= Charles Jago =

Canadian historian and academic

Charles Joseph Jago (born 1943) is a Canadian academic and university administrator.

He was born and raised in St. Catharines, Ontario. He received his BA in Honours English and History from the University of Western Ontario in London, Ontario in 1965 and his PhD in History from Trinity College, Cambridge in 1969. His academic field is early-modern Spanish history.

He received his first academic position at Georgian College of Applied Arts and Technology in Barrie, Ontario in 1969. The next year he moved to the Department of History at McMaster University in Hamilton, Ontario as Assistant Professor where he remained until 1987. In 1987, he was appointed Principal of Huron University College where he served for eight years before moving to the University of Northern British Columbia to succeed Geoffrey Weller as president.
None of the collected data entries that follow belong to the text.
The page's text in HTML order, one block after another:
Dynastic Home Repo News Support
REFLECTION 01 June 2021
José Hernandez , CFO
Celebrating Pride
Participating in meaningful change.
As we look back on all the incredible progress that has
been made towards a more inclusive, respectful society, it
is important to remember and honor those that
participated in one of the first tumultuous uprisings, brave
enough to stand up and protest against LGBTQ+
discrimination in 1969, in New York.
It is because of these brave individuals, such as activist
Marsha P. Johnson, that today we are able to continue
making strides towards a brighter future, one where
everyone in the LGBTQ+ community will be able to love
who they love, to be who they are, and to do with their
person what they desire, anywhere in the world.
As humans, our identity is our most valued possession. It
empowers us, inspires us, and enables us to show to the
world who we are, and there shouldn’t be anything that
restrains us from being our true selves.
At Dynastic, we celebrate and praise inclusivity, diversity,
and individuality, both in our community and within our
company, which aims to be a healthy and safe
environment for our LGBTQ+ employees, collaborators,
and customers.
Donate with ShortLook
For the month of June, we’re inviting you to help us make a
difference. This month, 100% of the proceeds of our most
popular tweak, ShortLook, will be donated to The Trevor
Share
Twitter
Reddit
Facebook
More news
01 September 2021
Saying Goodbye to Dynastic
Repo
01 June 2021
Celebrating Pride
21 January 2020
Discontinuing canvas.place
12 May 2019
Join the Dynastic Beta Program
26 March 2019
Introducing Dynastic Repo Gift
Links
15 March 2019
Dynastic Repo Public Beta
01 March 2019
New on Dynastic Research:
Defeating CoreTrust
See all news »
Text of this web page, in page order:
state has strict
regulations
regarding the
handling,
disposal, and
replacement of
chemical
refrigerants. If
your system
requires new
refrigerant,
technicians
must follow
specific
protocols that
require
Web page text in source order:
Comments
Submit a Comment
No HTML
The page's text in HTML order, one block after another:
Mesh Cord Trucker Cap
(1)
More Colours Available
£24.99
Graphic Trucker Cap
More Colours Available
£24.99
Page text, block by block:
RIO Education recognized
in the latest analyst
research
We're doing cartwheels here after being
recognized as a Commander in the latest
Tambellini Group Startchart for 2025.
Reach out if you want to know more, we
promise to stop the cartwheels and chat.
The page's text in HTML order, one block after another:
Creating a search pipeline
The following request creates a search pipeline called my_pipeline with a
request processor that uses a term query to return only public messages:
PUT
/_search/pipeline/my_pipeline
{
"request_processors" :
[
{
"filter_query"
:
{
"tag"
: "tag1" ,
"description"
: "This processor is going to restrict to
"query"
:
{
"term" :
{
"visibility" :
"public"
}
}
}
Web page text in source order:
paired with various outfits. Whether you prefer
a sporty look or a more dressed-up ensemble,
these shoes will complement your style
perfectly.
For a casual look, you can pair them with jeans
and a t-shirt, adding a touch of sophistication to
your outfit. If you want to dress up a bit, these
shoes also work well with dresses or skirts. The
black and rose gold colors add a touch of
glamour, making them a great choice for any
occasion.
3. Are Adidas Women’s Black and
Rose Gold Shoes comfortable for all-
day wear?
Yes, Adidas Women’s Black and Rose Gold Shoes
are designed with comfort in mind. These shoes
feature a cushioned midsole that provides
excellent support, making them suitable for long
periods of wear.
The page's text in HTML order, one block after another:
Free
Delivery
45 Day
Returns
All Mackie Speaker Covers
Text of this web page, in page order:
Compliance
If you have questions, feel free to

Jago retired as President of the University of Northern British Columbia at the end of academic year 2005–2006. On the resignation of his successor, Don Cozzetto, in June 2008 he was appointed Interim President of UNBC, serving in this position until a new president, George Iwama, took over in July 2009. Dr. Jago was appointed to the Northern Health Board in August 2007. His current term expires in December 2015.

Currently acting as mediator between the BCTF and Ministry of Education over the current Bill 22 and teachers dispute in B.C.

He was awarded the Order of Canada June 29, 2005, the Order of British Columbia in 2013, the Queen Elizabeth II Golden Jubilee Medal in 2002 and the Queen Elizabeth II Diamond Jubilee Medal in 2012.